The Early Read: Packers at 49ers Matchups

Bill Huber

Here are three of the defining matchups, one in each phase, as we begin our lookahead to Sunday night’s NFC showdown between the Green Bay Packers (8-2) and San Francisco 49ers (9-1).

Packers offense vs. 49ers defense

Green Bay’s offense has been humming. Since the Week 4 loss at Philadelphia, the Packers are scoring 27.5 points per game. Working hand in hand, the Packers are running the ball better (seventh-ranked 4.66 yards per carry) and throwing it more efficiently (sixth-ranked 7.13 yards per dropback). Other than being penalized too many times, the offensive line has done an excellent job in doing the dirty work for Aaron Rodgers and Aaron Jones.

That group will face one of its toughest challenges of the season against a formidable 49ers front. The Niners have an embarrassment of riches, with defensive ends Arik Armstead (8.0), Nick Bosa (7.0) and Dee Ford (6.5) and defensive tackle DeForest Buckner (5.0) combining for 26.5 sacks. Bosa (the No. 2 pick in this year’s draft), Ford (who signed a five-year, $85 million contract in free agency after a monster season with Kansas City), Armstead, Buckner and Solomon Thomas are former first-round picks.
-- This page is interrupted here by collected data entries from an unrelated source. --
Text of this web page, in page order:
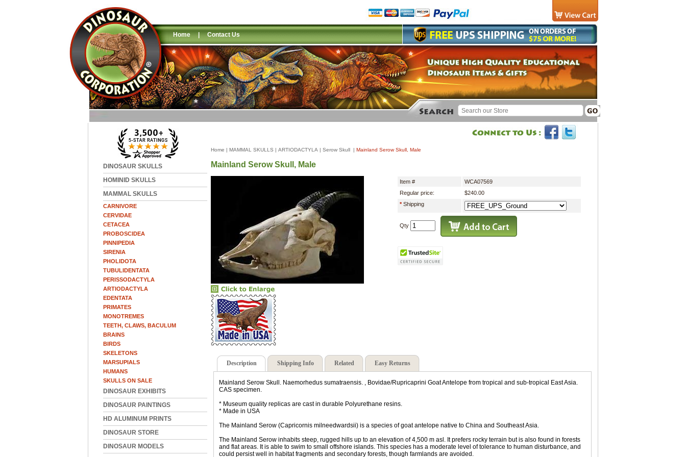
Home | Contact Us
DINOSAUR SKULLS
HOMINID SKULLS
MAMMAL SKULLS
CARNIVORE
CERVIDAE
CETACEA
PROBOSCIDEA
PINNIPEDIA
SIRENIA
PHOLIDOTA
TUBULIDENTATA
PERISSODACTYLA
ARTIODACTYLA
EDENTATA
PRIMATES
MONOTREMES
TEETH, CLAWS, BACULUM
BRAINS
BIRDS
SKELETONS
MARSUPIALS
HUMANS
SKULLS ON SALE
DINOSAUR EXHIBITS
DINOSAUR PAINTINGS
HD ALUMINUM PRINTS
DINOSAUR STORE
DINOSAUR MODELS
Home | MAMMAL SKULLS | ARTIODACTYLA | Serow Skull | Mainland Serow Skull, Male
Mainland Serow Skull, Male
Item #
WCA07569
Regular price:
$240.00
*Shipping
Qty
Description Shipping Info Related Easy Returns
Mainland Serow Skull. Naemorhedus sumatraensis. , Bovidae/Rupricaprini Goat Antelope from tropical and sub-tropical East Asia.
CAS specimen.
* Museum quality replicas are cast in durable Polyurethane resins.
* Made in USA
The Mainland Serow (Capricornis milneedwardsii) is a species of goat antelope native to China and Southeast Asia.
The Mainland Serow inhabits steep, rugged hills up to an elevation of 4,500 m asl. It prefers rocky terrain but is also found in forests
and flat areas. It is able to swim to small offshore islands. This species has a moderate level of tolerance to human disturbance, and
could persist well in habitat fragments and secondary forests, though farmlands are avoided.

D.J. Jones, Sheldon Day and Ronald Blair round out a group that has helped the Niners record a league-high 39 sacks, including at least three sacks in seven consecutive games.

“They’re as talented as anybody when you look at that defensive line and they can just roll fresh bodies at you play after play after play,” Packers coach Matt LaFleur said.

In what could be at least a small break for the Packers, Ford suffered a hamstring injury on Sunday against Arizona and might not play.

49ers offense vs. Packers defense

Presumably, 49ers tight end George Kittle will be back in the lineup after missing the last two games with ankle and knee injuries. With Rob Gronkowski’s retirement, Kittle is arguably the best tight end in the league. He leads the Niners with 46 receptions for 541 yards. This year, he’s fourth in the league with 19 third-down receptions. Last year, he set an NFL record for most receiving yards by a tight end with 1,377.

Green Bay has performed miserably against tight ends for a large chunk of this season. It’s allowed the seventh-most receptions (57), sixth-most yards (634) and fifth-most touchdowns (five). In the final game before the bye, Carolina’s Greg Olsen caught eight passes for 98 yards. The week before that, the Chargers’ Hunter Henry caught seven passes for 84 yards. The week before that, the Chiefs’ Travis Kelce caught four passes for 63 yards and one touchdown. And the week before that, Darren Waller led a Raiders contingent that caught 11 passes for 172 yards and three touchdowns.

Keeping Kittle from getting the ball isn’t the only problem. Kittle has broken 11 tackles and averages 6.5 yards after the catch, according to Pro Football Focus. The Packers, on the other hand, have been one of the worst tackling teams in the league.

The kicking game

A clash of the titans this is not. Whether it’s veteran Robbie Gould (13-of-20) or rookie Chase McLaughlin (4-of-5), the 49ers have struggled to make field goals. And their kickoff unit makes Green Bay’s look positively explosive by comparison. On the other hand, the Packers are the only team in the bottom 10 in the league in kickoff returns, punt returns, kickoff coverage and punt coverage.

Will this be the week Green Bay actually gets positive yardage on punt returns? Don’t count on it. San Francisco’s Australian-born punter, Mitch Wishnowski, has punted 32 times but allowed 43 return yards.